Saved entries:
****************

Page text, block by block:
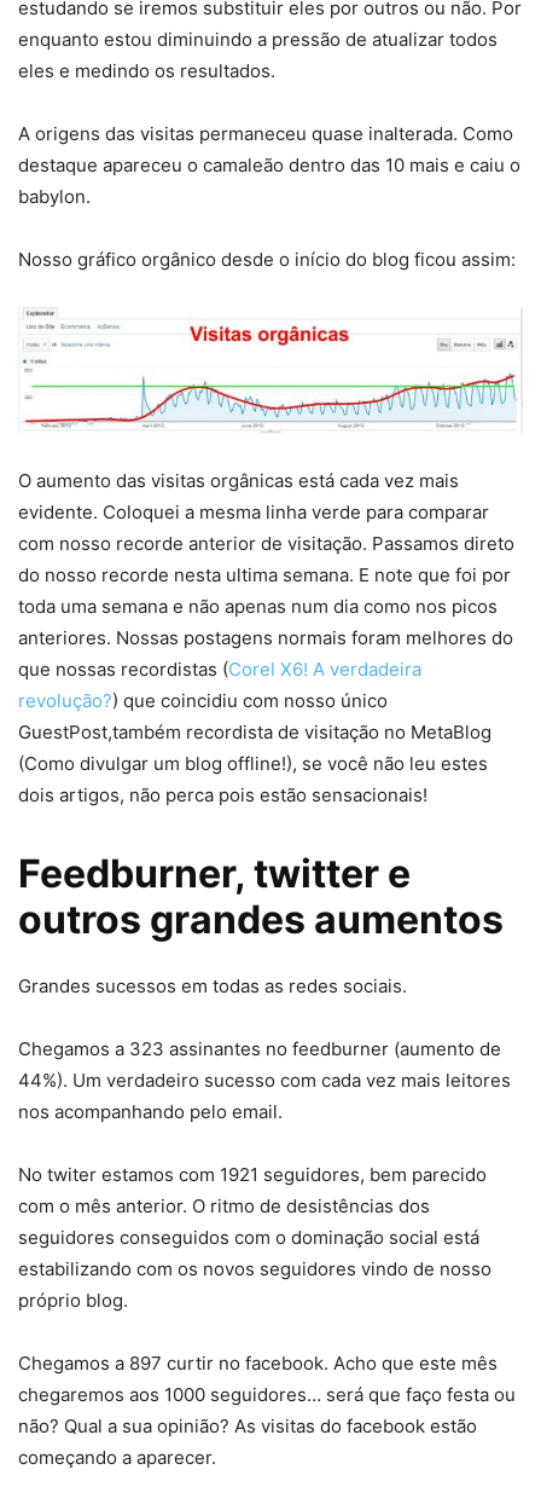
estudando se iremos substituir eles por outros ou não. Por
enquanto estou diminuindo a pressão de atualizar todos
eles e medindo os resultados.
A origens das visitas permaneceu quase inalterada. Como
destaque apareceu o camaleão dentro das 10 mais e caiu o
babylon.
Nosso gráfico orgânico desde o início do blog ficou assim:
O aumento das visitas orgânicas está cada vez mais
evidente. Coloquei a mesma linha verde para comparar
com nosso recorde anterior de visitação. Passamos direto
do nosso recorde nesta ultima semana. E note que foi por
toda uma semana e não apenas num dia como nos picos
anteriores. Nossas postagens normais foram melhores do
que nossas recordistas (Corel X6! A verdadeira
revolução?) que coincidiu com nosso único
GuestPost,também recordista de visitação no MetaBlog
(Como divulgar um blog offline!), se você não leu estes
dois artigos, não perca pois estão sensacionais!
Feedburner, twitter e
outros grandes aumentos
Grandes sucessos em todas as redes sociais.
Chegamos a 323 assinantes no feedburner (aumento de
44%). Um verdadeiro sucesso com cada vez mais leitores
nos acompanhando pelo email.
No twiter estamos com 1921 seguidores, bem parecido
com o mês anterior. O ritmo de desistências dos
seguidores conseguidos com o dominação social está
estabilizando com os novos seguidores vindo de nosso
próprio blog.
Chegamos a 897 curtir no facebook. Acho que este mês
chegaremos aos 1000 seguidores… será que faço festa ou
não? Qual a sua opinião? As visitas do facebook estão
começando a aparecer.
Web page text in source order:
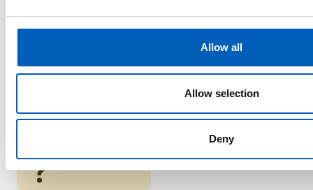
Allow all
Allow selection
Deny
Fattigdom
BNP per indbygger
Bruttonationalprodukt fordelt lige på
antal indbyggere, justeret for købekraft
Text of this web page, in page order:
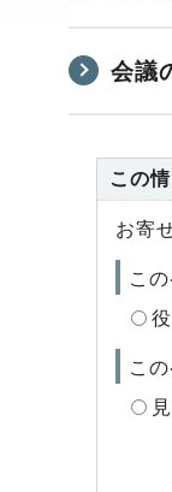
会議
この
お寄
こ
こ
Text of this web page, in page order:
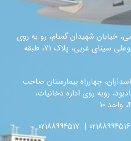
خیابان شهیدان گمنام، رو به روی
تالار کشور، ابتدای کوی بوعلی سینای غربی، پلاک 71، طبقه
چهارراه بیمارستان صاحب
روبه روی اداره دخانیات،
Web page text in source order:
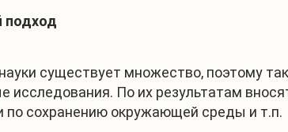
подход
существует множество, поэтому
исследования. По их результатам
по сохранению окружающей среды и т.п.
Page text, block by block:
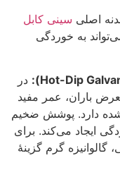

****************

_Goal of the exercise_
Give again, word for word, only the lines from the line containing "تالار کشور، ابتدای" through the last line above, both included; leave the pictures out.

_Written solution_
تالار کشور، ابتدای کوی بوعلی سینای غربی، پلاک 71، طبقه
چهارراه بیمارستان صاحب
روبه روی اداره دخانیات،
Web page text in source order:
подход
существует множество, поэтому
исследования. По их результатам
по сохранению окружающей среды и т.п.
Page text, block by block:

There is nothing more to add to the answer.